Benefits: No reliance on legacy timers. Worker performs computation in parallel.

---

## Handling Tab Focus Loss

When a browser tab loses focus, `requestAnimationFrame` slows down or stops entirely. Strategies:

| Strategy | Description | Best For |
|---|---|---|
| Treat gap as pause | Skip elapsed time; do not update | Single-player games |
| Simulate the gap | Run all missed updates on regain | Simple simulations |
| Sync from server/peer | Fetch authoritative state | Multiplayer games |

Monitor the `numTicks` value after a focus-regain event.
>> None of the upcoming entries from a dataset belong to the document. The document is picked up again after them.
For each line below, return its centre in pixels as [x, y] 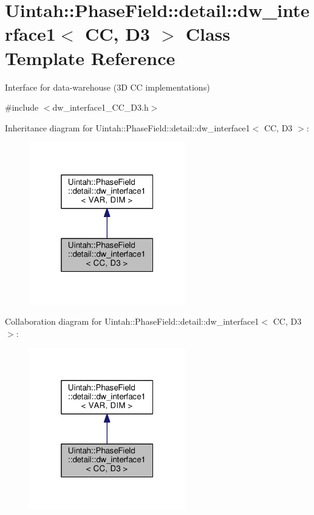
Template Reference [90, 57]
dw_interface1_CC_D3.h [101, 107]
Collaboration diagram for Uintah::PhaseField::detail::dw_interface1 [132, 321]
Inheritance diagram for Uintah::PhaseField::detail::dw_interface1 [128, 127]
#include [22, 107]
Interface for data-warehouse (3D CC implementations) [108, 87]
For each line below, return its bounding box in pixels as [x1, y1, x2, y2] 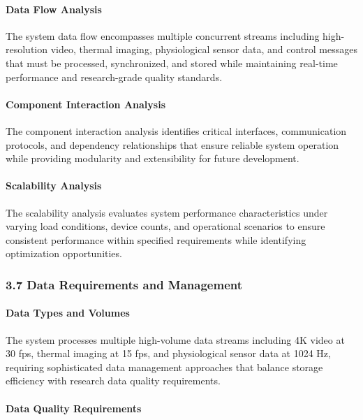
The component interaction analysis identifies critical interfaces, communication [6, 123, 347, 138]
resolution [6, 42, 48, 57]
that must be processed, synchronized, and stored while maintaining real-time [6, 55, 338, 70]
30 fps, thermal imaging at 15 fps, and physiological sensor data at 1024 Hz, [6, 346, 331, 361]
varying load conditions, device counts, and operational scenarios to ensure [6, 219, 325, 233]
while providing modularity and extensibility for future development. [6, 151, 299, 166]
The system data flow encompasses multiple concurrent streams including [6, 28, 320, 43]
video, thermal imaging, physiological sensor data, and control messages [50, 42, 357, 57]
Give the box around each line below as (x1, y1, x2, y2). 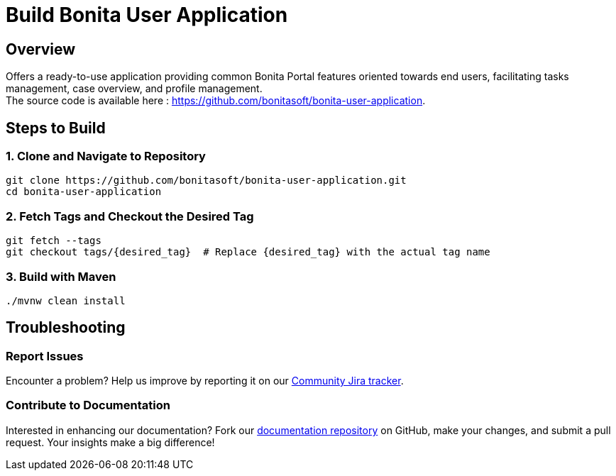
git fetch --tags (6, 235, 101, 247)
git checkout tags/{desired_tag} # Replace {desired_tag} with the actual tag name (6, 246, 490, 258)
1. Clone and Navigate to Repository (6, 149, 206, 164)
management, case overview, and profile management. (6, 82, 263, 95)
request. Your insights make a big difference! (6, 436, 215, 448)
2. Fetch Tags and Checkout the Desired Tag (6, 209, 254, 223)
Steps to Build (6, 118, 106, 137)
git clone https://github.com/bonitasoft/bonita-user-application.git (6, 175, 407, 187)
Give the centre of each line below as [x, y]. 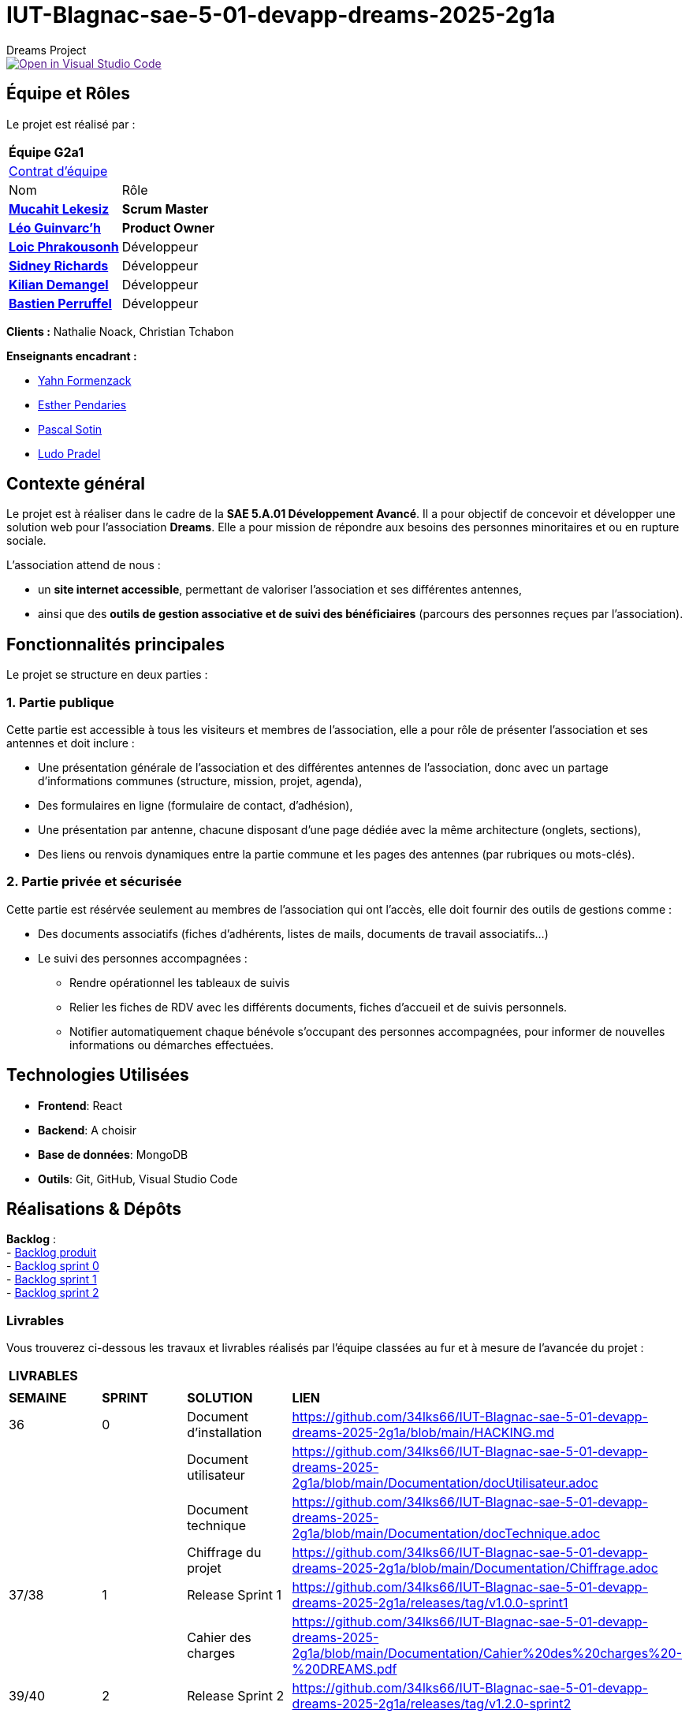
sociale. [26, 541]
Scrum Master [165, 209]
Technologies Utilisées [98, 1075]
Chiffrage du [224, 1553]
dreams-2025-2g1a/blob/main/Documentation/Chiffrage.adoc [475, 1568]
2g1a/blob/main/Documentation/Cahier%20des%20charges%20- [487, 1654]
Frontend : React [80, 1105]
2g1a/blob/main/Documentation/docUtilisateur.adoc [445, 1483]
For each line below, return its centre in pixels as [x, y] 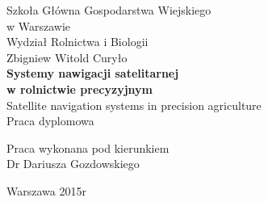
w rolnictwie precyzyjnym [80, 88]
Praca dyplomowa [50, 121]
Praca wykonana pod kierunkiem [88, 147]
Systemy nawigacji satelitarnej [93, 73]
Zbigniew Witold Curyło [67, 57]
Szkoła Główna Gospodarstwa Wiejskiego [109, 10]
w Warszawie [39, 25]
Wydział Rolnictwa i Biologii [77, 42]
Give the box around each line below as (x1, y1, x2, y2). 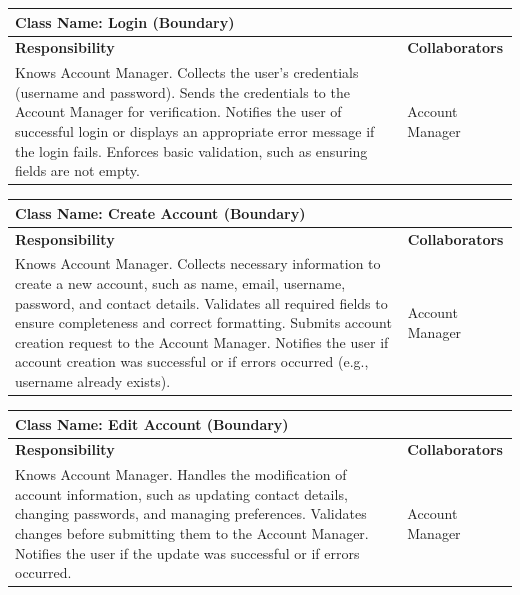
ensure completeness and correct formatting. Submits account (15, 312, 392, 333)
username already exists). (15, 371, 171, 391)
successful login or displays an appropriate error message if (15, 120, 375, 141)
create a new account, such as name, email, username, (15, 273, 346, 294)
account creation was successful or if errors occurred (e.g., (15, 351, 369, 372)
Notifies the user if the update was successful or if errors (15, 542, 360, 563)
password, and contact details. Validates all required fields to (15, 292, 388, 313)
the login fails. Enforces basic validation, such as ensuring (15, 140, 368, 161)
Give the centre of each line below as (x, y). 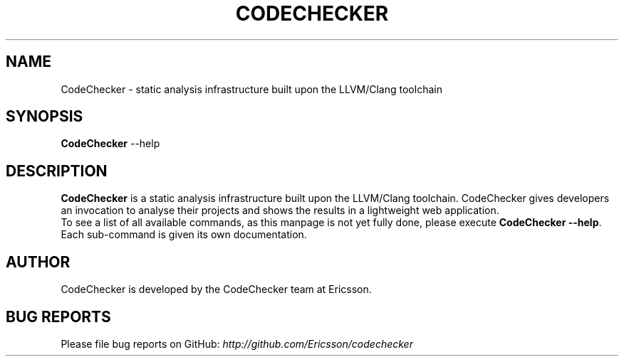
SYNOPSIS (45, 117)
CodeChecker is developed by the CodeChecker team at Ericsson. (216, 289)
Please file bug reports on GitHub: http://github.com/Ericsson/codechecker (237, 344)
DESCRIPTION (57, 171)
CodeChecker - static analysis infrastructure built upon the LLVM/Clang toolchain (251, 89)
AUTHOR (38, 262)
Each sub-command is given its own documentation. (184, 235)
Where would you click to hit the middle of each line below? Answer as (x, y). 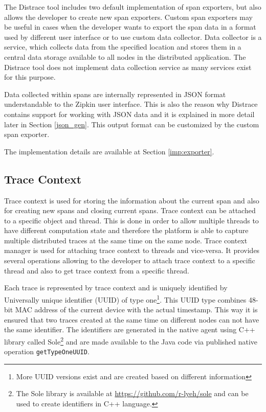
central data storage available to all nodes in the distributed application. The (125, 56)
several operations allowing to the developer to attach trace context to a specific (130, 260)
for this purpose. (30, 77)
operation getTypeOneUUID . (47, 351)
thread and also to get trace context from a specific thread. (97, 270)
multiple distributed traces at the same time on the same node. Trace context (126, 240)
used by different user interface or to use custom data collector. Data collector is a (133, 37)
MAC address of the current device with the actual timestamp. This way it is (136, 310)

A very large value indicates the game was suspended and may need special handling rather than trying to simulate all missed frames.

---

## Comparison of Timing Approaches

| Approach | Pros | Cons |
|---|---|---|
| Simple update/render per frame | Easy to implement, responsive | Breaks on slow/fast hardware |
| Fixed timestep + interpolation | Consistent simulation, smooth visuals | More complex to implement |
| Quality scaling | Maintains frame rate dynamically | Requires adaptive quality systems |

---

## Performance Best Practices

- **Detach non-frame-critical code** from the main loop. Use events and callbacks for UI, network responses, and other asynchronous operations.
- **Use Web Workers** for computationally expensive tasks like physics, pathfinding, and AI.
- **Leverage GPU acceleration** through WebGL for rendering.
- **Stay within the frame budget** -- monitor your update + render time to keep it under 16.67ms for 60 FPS.
- **Throttle garbage collection pressure** by reusing objects and avoiding per-frame allocations.
- **Plan your timing strategy early** -- changing the game loop architecture mid-development is difficult and error-prone.

---

## Popular 3D Frameworks and Libraries

- **Three.js** -- General-purpose 3D library with a large ecosystem.
- **Babylon.js** -- Full-featured 3D game engine with physics, audio, and scene management.
- **A-Frame** -- Declarative 3D/VR framework built on Three.js.
- **PlayCanvas** -- Cloud-hosted 3D game engine with a visual editor.
- **Phaser** -- Popular 2D game framework with physics and input handling.